**TASK DESCRIPTION**: From the line containing "samBatches, rowsRead); (115, 526)" through the last line of the records below, each line is to be repeated exactly; pictures are to be omitted.

**DATA UNDER STUDY**:
____

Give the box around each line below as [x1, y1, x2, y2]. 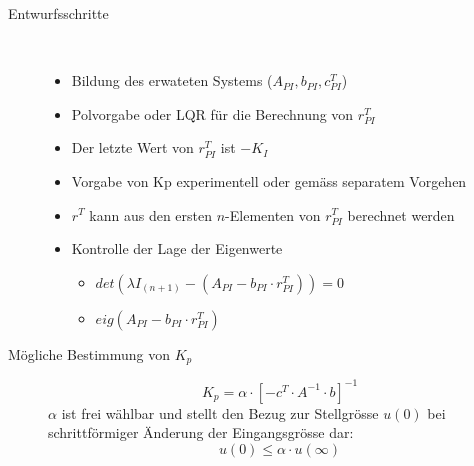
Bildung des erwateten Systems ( [71, 70, 273, 91]
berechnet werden [347, 204, 455, 225]
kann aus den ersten [89, 204, 212, 225]
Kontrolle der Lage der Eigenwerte [71, 238, 283, 259]
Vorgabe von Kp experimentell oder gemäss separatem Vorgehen [71, 170, 467, 191]
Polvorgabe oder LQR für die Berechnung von [71, 103, 354, 124]
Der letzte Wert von [71, 137, 194, 158]
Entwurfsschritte [8, 3, 109, 23]
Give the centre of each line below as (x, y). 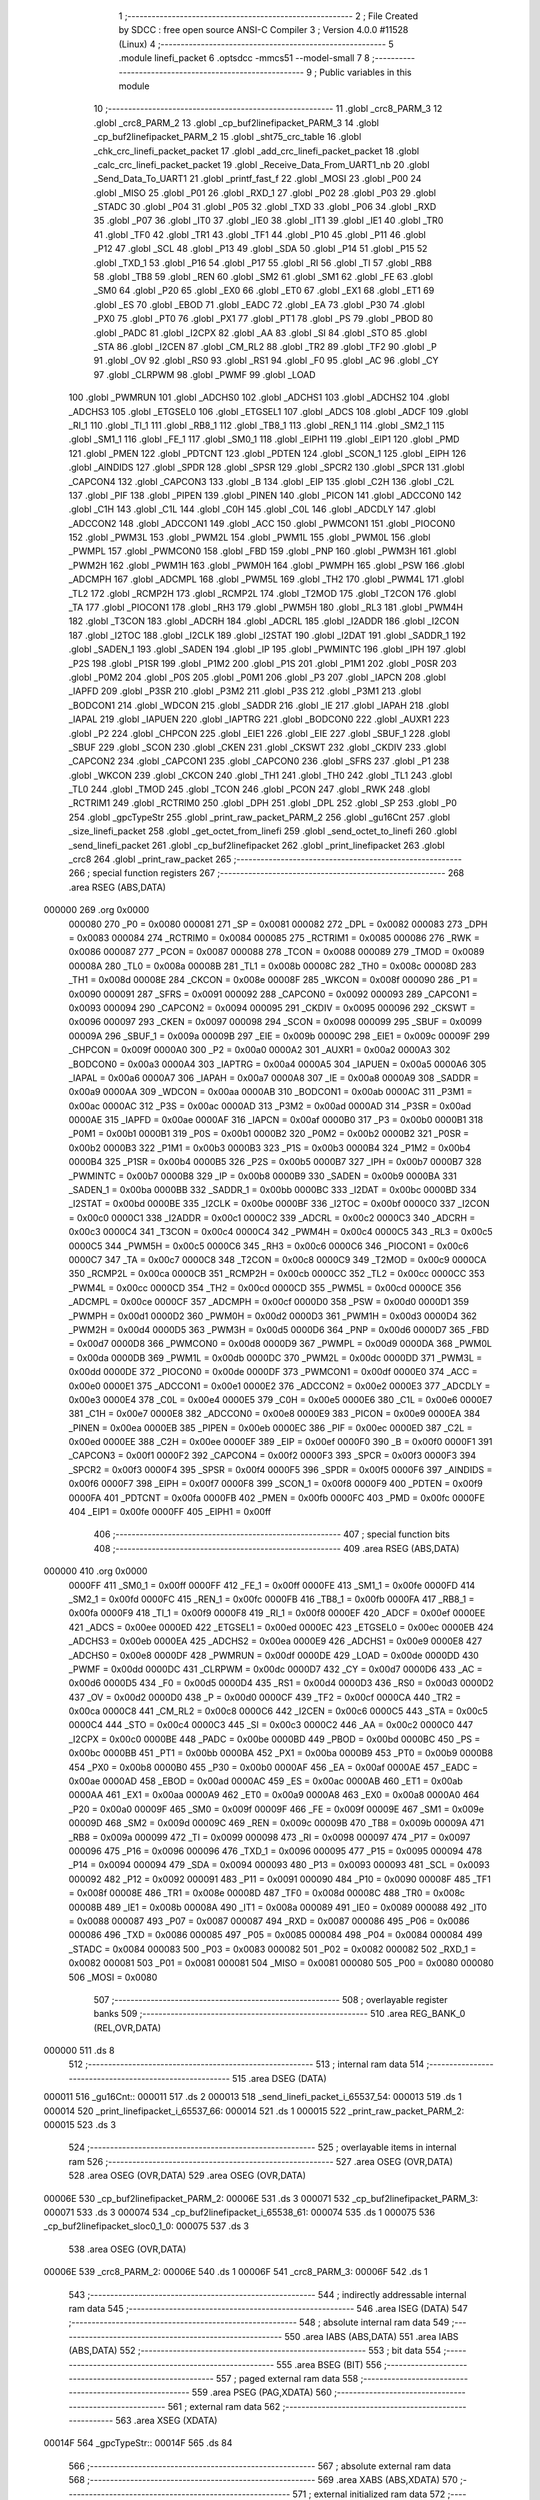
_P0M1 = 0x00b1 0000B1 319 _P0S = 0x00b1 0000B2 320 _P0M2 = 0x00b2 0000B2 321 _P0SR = (269, 1134)
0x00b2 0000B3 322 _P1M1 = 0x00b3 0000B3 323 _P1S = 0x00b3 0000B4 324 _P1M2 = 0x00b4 (269, 1147)
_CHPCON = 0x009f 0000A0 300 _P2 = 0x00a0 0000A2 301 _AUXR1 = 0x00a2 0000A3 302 (259, 1050)
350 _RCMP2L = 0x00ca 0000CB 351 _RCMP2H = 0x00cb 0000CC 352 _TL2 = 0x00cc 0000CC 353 (276, 1274)
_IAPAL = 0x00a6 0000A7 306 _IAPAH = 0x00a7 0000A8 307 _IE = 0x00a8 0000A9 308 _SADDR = (274, 1077)
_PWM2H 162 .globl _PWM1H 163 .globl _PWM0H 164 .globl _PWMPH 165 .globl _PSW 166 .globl (266, 565)
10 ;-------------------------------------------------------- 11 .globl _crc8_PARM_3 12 (268, 109)
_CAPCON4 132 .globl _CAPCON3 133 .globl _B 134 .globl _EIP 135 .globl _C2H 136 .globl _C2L (261, 481)
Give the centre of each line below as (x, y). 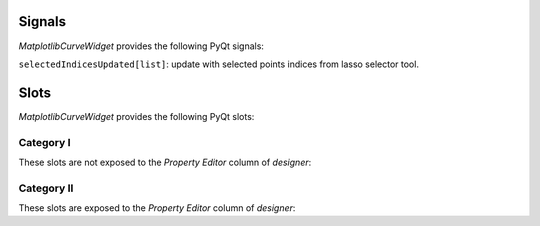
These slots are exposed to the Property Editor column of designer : (157, 208)
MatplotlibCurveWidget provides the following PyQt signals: (141, 46)
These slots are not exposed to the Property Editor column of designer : (165, 162)
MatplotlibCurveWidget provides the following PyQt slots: (136, 116)
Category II (46, 188)
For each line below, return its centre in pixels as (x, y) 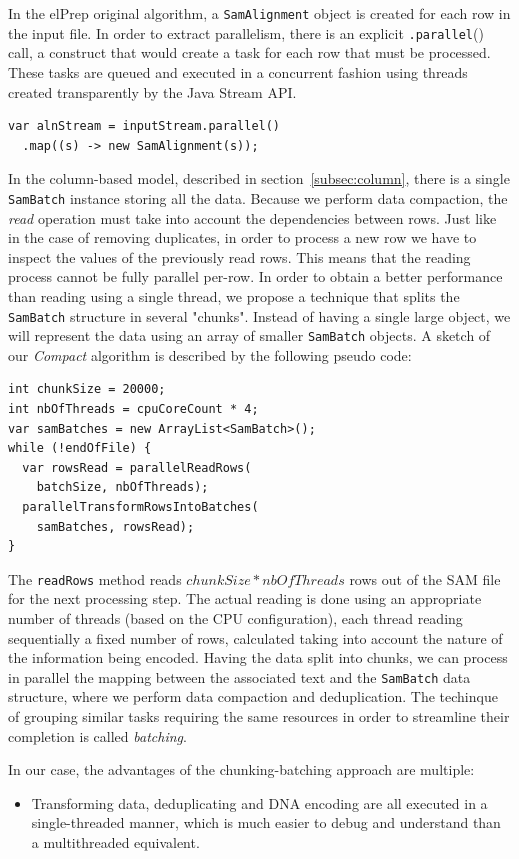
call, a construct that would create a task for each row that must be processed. (249, 52)
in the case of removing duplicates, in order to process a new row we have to (242, 237)
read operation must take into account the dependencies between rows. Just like (252, 217)
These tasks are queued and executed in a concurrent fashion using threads (238, 71)
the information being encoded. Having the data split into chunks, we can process (258, 657)
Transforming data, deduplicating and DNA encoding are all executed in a (259, 802)
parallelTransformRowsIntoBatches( (140, 506)
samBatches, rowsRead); (115, 526)
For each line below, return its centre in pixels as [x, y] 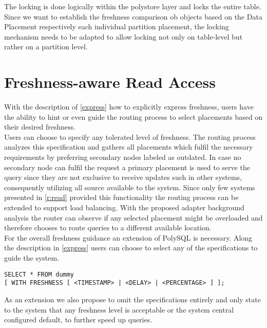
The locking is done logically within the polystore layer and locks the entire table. [133, 6]
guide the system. [32, 258]
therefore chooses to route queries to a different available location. [108, 227]
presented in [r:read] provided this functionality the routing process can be [121, 197]
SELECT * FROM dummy [39, 274]
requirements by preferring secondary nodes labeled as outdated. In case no [123, 157]
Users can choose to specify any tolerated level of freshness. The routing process [130, 136]
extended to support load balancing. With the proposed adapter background [124, 207]
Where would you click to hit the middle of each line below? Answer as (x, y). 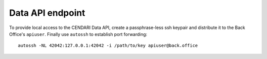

____

**EXERCISE RESULT**:
samBatches, rowsRead); (115, 526)
For each line below, return its centre in pixels as [x, y] 
The locking is done logically within the polystore layer and locks the entire table. [133, 6]
guide the system. [32, 258]
therefore chooses to route queries to a different available location. [108, 227]
presented in [r:read] provided this functionality the routing process can be [121, 197]
SELECT * FROM dummy [39, 274]
requirements by preferring secondary nodes labeled as outdated. In case no [123, 157]
Users can choose to specify any tolerated level of freshness. The routing process [130, 136]
extended to support load balancing. With the proposed adapter background [124, 207]
Where would you click to hit the middle of each line below? Answer as (x, y). 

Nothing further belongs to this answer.